The right way to implement
||
is ...
Or, just define it as a built-in with non-standard behavior. We already have ?foo
as such a non-standard built-in: like foo || bar
, it doesn't necessarily fail on null arguments. Another non-standard built-in is expression-if, if x then y else z
(perhaps also expressible as x ? y : z
), which is equivalent to
temp = y if x.
temp = z if !x.
Priority?
How hard is it to implement? It would be nice for the tutorial, and for giving students more leeway to play around without getting into trouble the way I did. (We'd tell them about the lenient versions and not about the strict versions.) However, I am not sure it is crucial for anything in the LI class.
This is really not easy to fix. Our ANF has obliterated whatever structure we had, so "foo && bar" is now "F is foo, B is bar, R is F && B, R", and that of course turns into loops which bail out if either foo or bar is null. Null is not plumbed through the expression as a value in its own right and is not available to primitives. This has, AFAIK, always been our understanding of expressions -- null is an annihilator; thus ? and other "N+1-state operators" operators need to avoid evaluation within the current rule.
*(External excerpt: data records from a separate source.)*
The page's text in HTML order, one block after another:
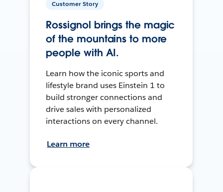
Customer Story
Rossignol brings the magic
of the mountains to more
people with AI.
Learn how the iconic sports and
lifestyle brand uses Einstein 1 to
build stronger connections and
drive sales with personalized
interactions on every channel.
Learn more
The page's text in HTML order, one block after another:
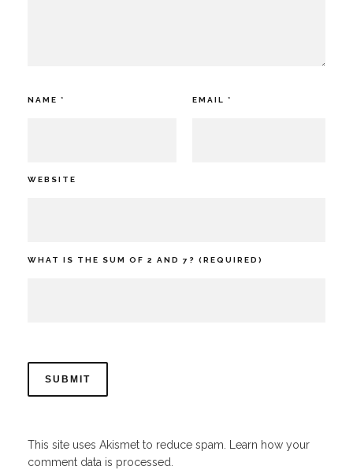
NAME * EMAIL *
WEBSITE
WHAT IS THE SUM OF 2 AND 7? (REQUIRED)
This site uses Akismet to reduce spam. Learn how your
comment data is processed.
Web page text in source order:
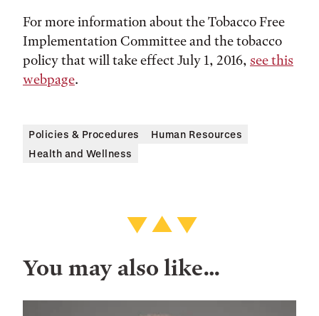
For more information about the Tobacco Free
Implementation Committee and the tobacco
policy that will take effect July 1, 2016, see this
webpage.
Policies & Procedures
Human Resources
Health and Wellness
You may also like…
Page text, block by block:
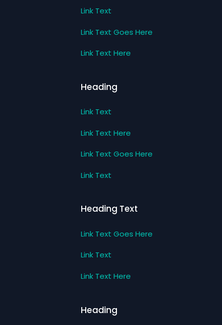
Link Text
Link Text Goes Here
Link Text Here
Heading
Link Text
Link Text Here
Link Text Goes Here
Link Text
Heading Text
Link Text Goes Here
Link Text
Link Text Here
Heading
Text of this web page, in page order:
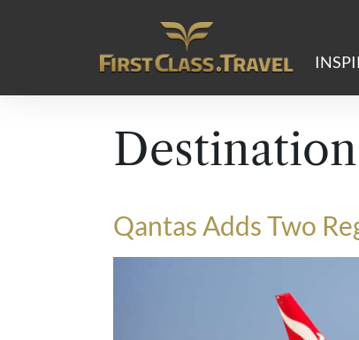
Main Navigation
Qantas Adds Two
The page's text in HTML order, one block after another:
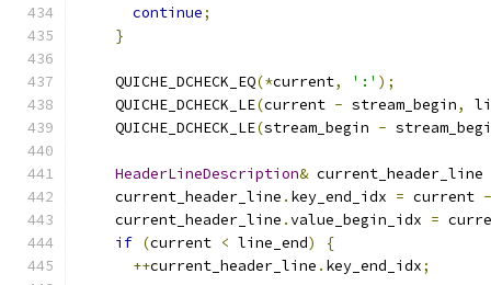
continue;
}
    QUICHE_DCHECK_EQ
(*current, ':' );
    QUICHE_DCHECK_LE
(current - stream_begin,
    QUICHE_DCHECK_LE
(stream_begin -
HeaderLineDescription& current_header_line
    current_header_line
. key_end_idx = current -
    current_header_line
.value_begin_idx =
if (current < line_end)
{
++current_header_line . key_end_idx;
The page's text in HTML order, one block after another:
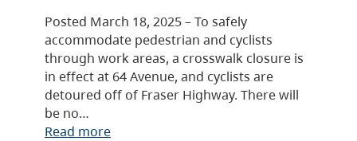
Posted March 18, 2025 – To safely
accommodate pedestrian and cyclists
through work areas, a crosswalk closure is
in effect at 64 Avenue, and cyclists are
detoured off of Fraser Highway. There will
be no…
Read more
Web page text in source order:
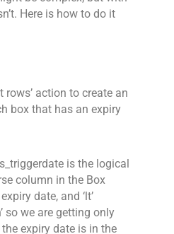
Here is how to do it
rows’ action to create an
box that has an expiry
is the logical
column in the Box
date, and ‘lt’
so we are getting only
expiry date is in the
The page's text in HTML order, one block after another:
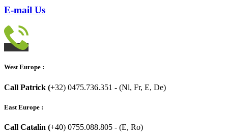
E-mail Us
West Europe :
Call Patrick (+32) 0475.736.351 - (Nl, Fr, E, De)
East Europe :
Call Catalin (+40) 0755.088.805 - (E, Ro)
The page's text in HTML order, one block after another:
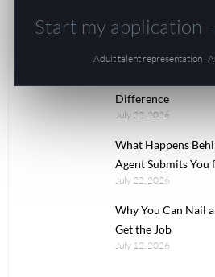
Uncategorized
Recent Articles
Difference
July 22, 2026
What Happens
Agent Submits You
July 22, 2026
Why You Can Nail
Get the Job
July 12, 2026
Start my application
Adult talent representation ·
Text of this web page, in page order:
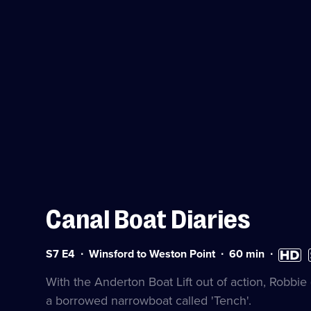
Canal Boat Diaries
Series
Episode
S7 E4 Winsford to Weston Point Duration:
minutes
60 min High
available
With the Anderton Boat Lift out of action,
a borrowed narrowboat called 'Tench'.
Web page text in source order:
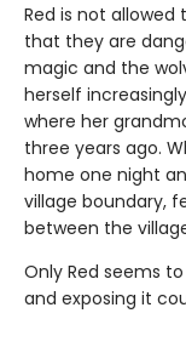
Red is not allowed
that they are
magic and the
herself
where her
three years ago.
home one night
village boundary,
between the
Only Red seems
and exposing it
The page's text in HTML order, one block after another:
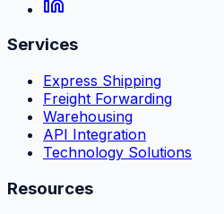
Services
Express Shipping
Freight Forwarding
Warehousing
API Integration
Technology Solutions
Resources
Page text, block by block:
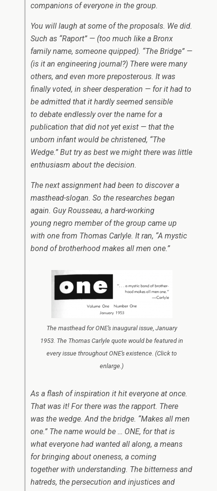
companions of everyone in the group.
You will laugh at some of the proposals. We did.
Such as “Raport” — (too much like a Bronx
family name, someone quipped). “The Bridge” —
(is it an engineering journal?) There were many
others, and even more preposterous. It was
finally voted, in sheer desperation — for it had to
be admitted that it hardly seemed sensible
to debate endlessly over the name for a
publication that did not yet exist — that the
unborn infant would be christened, “The
Wedge.” But try as best we might there was little
enthusiasm about the decision.
The next assignment had been to discover a
masthead-slogan. So the researches began
again. Guy Rousseau, a hard-working
young negro member of the group came up
with one from Thomas Carlyle. It ran, “A mystic
bond of brotherhood makes all men one.”
The masthead for ONE’s inaugural issue, January
1953. The Thomas Carlyle quote would be featured in
every issue throughout ONE’s existence. (Click to
enlarge.)
As a flash of inspiration it hit everyone at once.
That was it! For there was the rapport. There
was the wedge. And the bridge. “Makes all men
one.” The name would be … ONE, for that is
what everyone had wanted all along, a means
for bringing about oneness, a coming
together with understanding. The bitterness and
hatreds, the persecution and injustices and
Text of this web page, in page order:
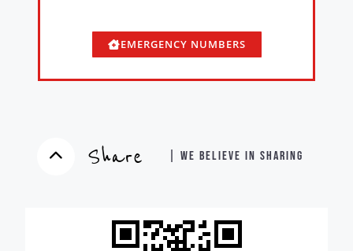
EMERGENCY NUMBERS
Share | WE BELIEVE IN SHARING
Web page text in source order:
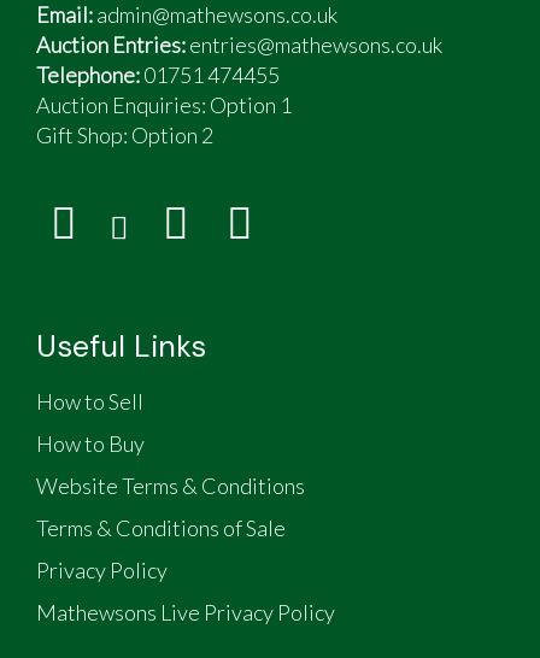
Email:admin@mathewsons.co.uk
Auction Entries:entries@mathewsons.co.uk
Telephone:01751 474455
Auction Enquiries: Option 1
Gift Shop: Option 2
Useful Links
How to Sell
How to Buy
Website Terms & Conditions
Terms & Conditions of Sale
Privacy Policy
Mathewsons Live Privacy Policy
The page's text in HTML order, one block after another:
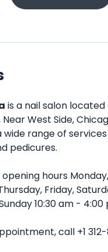
is a nail salon located
West Side,
wide range of
pedicures.
opening hours
Friday,
10:30 am - 4:00
call +1
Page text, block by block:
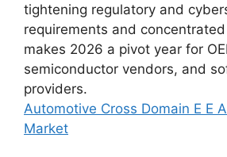
tightening regulatory and
requirements and
makes 2026 a pivot year for
semiconductor vendors, and
providers.
Automotive Cross Domain E E
Market
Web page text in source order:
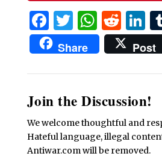
Facebook
Twitter
Share Post
Join the Discussion!
We welcome thoughtful and
Hateful language, illegal
Antiwar.com will be removed.
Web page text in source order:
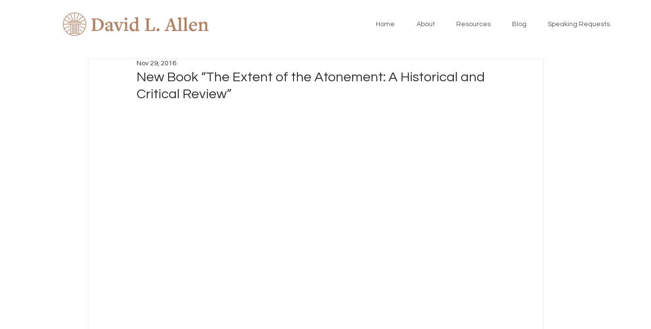
Home About Resources Blog Speaking Requests
New Book “The Extent of the Atonement: A Historical and
Critical Review”
Nov 29, 2016
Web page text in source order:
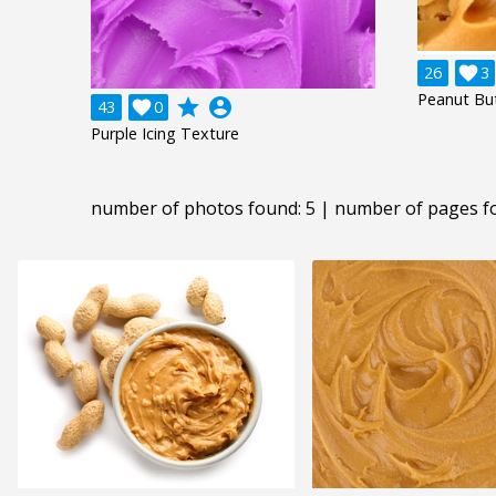
26 3

Peanut
43 0
 grade account_circle
Purple Icing Texture
number of photos found: 5 | number of pages
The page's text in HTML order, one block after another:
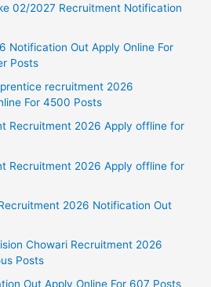
02/2027 Recruitment Notification
Notification Out Apply Online For
Posts
recruitment 2026
For 4500 Posts
Recruitment 2026 Apply offline for
Recruitment 2026 Apply offline for
2026 Notification Out
Chowari Recruitment 2026
Posts
Out Apply Online For 607 Posts
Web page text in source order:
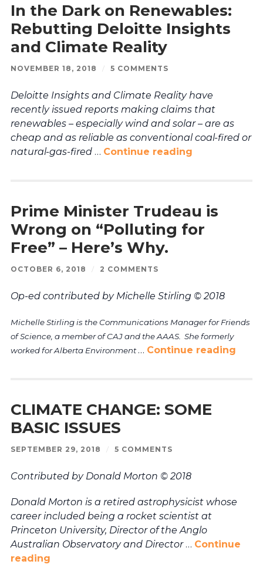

Thus, we would need to define &&/2 and ||/2 to quote their arguments (just as with ?/1, which we don't have either yet, for the same reason; see below) and then write (or inline)
X && Y := false.
X && Y := true for *X & *Y.
making use of indirect evaluation, which we cannot do right now. There's a reserved word in DOpAMine for it, but that's about as far as we've gotten down this path.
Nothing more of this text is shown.